Problem
Go through the records below and restate each one word for word.

Source records
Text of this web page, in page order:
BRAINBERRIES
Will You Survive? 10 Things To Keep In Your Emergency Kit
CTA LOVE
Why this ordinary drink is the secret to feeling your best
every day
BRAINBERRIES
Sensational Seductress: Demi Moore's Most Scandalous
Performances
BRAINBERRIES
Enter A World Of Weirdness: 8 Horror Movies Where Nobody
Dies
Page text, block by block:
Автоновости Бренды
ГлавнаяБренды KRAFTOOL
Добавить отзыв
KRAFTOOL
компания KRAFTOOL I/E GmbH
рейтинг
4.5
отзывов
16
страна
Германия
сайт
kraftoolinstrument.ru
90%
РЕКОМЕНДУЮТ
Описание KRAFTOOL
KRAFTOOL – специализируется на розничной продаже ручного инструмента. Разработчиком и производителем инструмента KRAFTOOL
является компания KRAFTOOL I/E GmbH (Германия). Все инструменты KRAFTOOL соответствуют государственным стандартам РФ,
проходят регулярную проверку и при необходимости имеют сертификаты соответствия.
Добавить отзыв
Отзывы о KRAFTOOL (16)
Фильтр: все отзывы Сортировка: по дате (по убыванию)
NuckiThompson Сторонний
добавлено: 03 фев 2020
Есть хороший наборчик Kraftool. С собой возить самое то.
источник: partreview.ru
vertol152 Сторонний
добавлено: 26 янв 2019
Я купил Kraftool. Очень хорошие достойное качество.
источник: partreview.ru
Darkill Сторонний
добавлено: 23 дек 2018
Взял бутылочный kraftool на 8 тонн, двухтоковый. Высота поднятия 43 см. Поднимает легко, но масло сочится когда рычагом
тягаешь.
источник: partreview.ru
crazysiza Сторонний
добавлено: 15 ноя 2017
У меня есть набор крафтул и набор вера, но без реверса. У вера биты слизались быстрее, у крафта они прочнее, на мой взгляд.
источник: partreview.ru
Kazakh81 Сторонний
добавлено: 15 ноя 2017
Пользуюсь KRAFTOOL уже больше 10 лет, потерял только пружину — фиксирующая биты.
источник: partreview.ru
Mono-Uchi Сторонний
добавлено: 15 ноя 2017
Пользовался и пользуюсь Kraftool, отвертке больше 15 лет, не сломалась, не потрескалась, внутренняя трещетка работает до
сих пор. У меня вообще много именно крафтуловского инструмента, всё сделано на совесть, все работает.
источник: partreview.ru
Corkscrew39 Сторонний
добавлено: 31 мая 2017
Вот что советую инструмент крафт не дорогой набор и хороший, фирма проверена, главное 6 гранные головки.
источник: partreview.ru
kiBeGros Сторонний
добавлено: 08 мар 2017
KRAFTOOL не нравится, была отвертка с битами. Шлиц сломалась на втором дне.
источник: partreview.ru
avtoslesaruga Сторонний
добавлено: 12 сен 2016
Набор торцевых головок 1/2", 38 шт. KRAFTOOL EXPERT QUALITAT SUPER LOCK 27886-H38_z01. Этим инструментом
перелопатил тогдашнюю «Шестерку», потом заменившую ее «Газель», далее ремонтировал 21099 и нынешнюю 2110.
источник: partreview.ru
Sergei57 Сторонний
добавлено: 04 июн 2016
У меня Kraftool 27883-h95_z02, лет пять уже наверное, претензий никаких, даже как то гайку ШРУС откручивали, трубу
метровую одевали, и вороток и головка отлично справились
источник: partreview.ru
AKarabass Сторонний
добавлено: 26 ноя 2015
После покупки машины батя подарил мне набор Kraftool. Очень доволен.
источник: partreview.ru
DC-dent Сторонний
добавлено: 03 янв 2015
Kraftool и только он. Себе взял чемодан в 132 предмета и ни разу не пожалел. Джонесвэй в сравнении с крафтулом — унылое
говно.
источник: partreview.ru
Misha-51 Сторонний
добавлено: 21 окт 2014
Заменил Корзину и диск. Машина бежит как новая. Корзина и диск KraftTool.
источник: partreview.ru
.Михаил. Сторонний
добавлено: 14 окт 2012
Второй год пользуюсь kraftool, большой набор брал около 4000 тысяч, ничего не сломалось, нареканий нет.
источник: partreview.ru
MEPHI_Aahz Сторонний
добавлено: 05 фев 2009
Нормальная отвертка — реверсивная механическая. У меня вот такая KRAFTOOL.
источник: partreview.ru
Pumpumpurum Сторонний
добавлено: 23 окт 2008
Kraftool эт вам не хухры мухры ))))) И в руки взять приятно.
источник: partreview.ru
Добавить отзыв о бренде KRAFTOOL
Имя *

Response to the task
Text of this web page, in page order:
BRAINBERRIES
Will You Survive? 10 Things To Keep In Your Emergency Kit
CTA LOVE
Why this ordinary drink is the secret to feeling your best
every day
BRAINBERRIES
Sensational Seductress: Demi Moore's Most Scandalous
Performances
BRAINBERRIES
Enter A World Of Weirdness: 8 Horror Movies Where Nobody
Dies
Page text, block by block:
Автоновости Бренды
ГлавнаяБренды KRAFTOOL
Добавить отзыв
KRAFTOOL
компания KRAFTOOL I/E GmbH
рейтинг
4.5
отзывов
16
страна
Германия
сайт
kraftoolinstrument.ru
90%
РЕКОМЕНДУЮТ
Описание KRAFTOOL
KRAFTOOL – специализируется на розничной продаже ручного инструмента. Разработчиком и производителем инструмента KRAFTOOL
является компания KRAFTOOL I/E GmbH (Германия). Все инструменты KRAFTOOL соответствуют государственным стандартам РФ,
проходят регулярную проверку и при необходимости имеют сертификаты соответствия.
Добавить отзыв
Отзывы о KRAFTOOL (16)
Фильтр: все отзывы Сортировка: по дате (по убыванию)
NuckiThompson Сторонний
добавлено: 03 фев 2020
Есть хороший наборчик Kraftool. С собой возить самое то.
источник: partreview.ru
vertol152 Сторонний
добавлено: 26 янв 2019
Я купил Kraftool. Очень хорошие достойное качество.
источник: partreview.ru
Darkill Сторонний
добавлено: 23 дек 2018
Взял бутылочный kraftool на 8 тонн, двухтоковый. Высота поднятия 43 см. Поднимает легко, но масло сочится когда рычагом
тягаешь.
источник: partreview.ru
crazysiza Сторонний
добавлено: 15 ноя 2017
У меня есть набор крафтул и набор вера, но без реверса. У вера биты слизались быстрее, у крафта они прочнее, на мой взгляд.
источник: partreview.ru
Kazakh81 Сторонний
добавлено: 15 ноя 2017
Пользуюсь KRAFTOOL уже больше 10 лет, потерял только пружину — фиксирующая биты.
источник: partreview.ru
Mono-Uchi Сторонний
добавлено: 15 ноя 2017
Пользовался и пользуюсь Kraftool, отвертке больше 15 лет, не сломалась, не потрескалась, внутренняя трещетка работает до
сих пор. У меня вообще много именно крафтуловского инструмента, всё сделано на совесть, все работает.
источник: partreview.ru
Corkscrew39 Сторонний
добавлено: 31 мая 2017
Вот что советую инструмент крафт не дорогой набор и хороший, фирма проверена, главное 6 гранные головки.
источник: partreview.ru
kiBeGros Сторонний
добавлено: 08 мар 2017
KRAFTOOL не нравится, была отвертка с битами. Шлиц сломалась на втором дне.
источник: partreview.ru
avtoslesaruga Сторонний
добавлено: 12 сен 2016
Набор торцевых головок 1/2", 38 шт. KRAFTOOL EXPERT QUALITAT SUPER LOCK 27886-H38_z01. Этим инструментом
перелопатил тогдашнюю «Шестерку», потом заменившую ее «Газель», далее ремонтировал 21099 и нынешнюю 2110.
источник: partreview.ru
Sergei57 Сторонний
добавлено: 04 июн 2016
У меня Kraftool 27883-h95_z02, лет пять уже наверное, претензий никаких, даже как то гайку ШРУС откручивали, трубу
метровую одевали, и вороток и головка отлично справились
источник: partreview.ru
AKarabass Сторонний
добавлено: 26 ноя 2015
После покупки машины батя подарил мне набор Kraftool. Очень доволен.
источник: partreview.ru
DC-dent Сторонний
добавлено: 03 янв 2015
Kraftool и только он. Себе взял чемодан в 132 предмета и ни разу не пожалел. Джонесвэй в сравнении с крафтулом — унылое
говно.
источник: partreview.ru
Misha-51 Сторонний
добавлено: 21 окт 2014
Заменил Корзину и диск. Машина бежит как новая. Корзина и диск KraftTool.
источник: partreview.ru
.Михаил. Сторонний
добавлено: 14 окт 2012
Второй год пользуюсь kraftool, большой набор брал около 4000 тысяч, ничего не сломалось, нареканий нет.
источник: partreview.ru
MEPHI_Aahz Сторонний
добавлено: 05 фев 2009
Нормальная отвертка — реверсивная механическая. У меня вот такая KRAFTOOL.
источник: partreview.ru
Pumpumpurum Сторонний
добавлено: 23 окт 2008
Kraftool эт вам не хухры мухры ))))) И в руки взять приятно.
источник: partreview.ru
Добавить отзыв о бренде KRAFTOOL
Имя *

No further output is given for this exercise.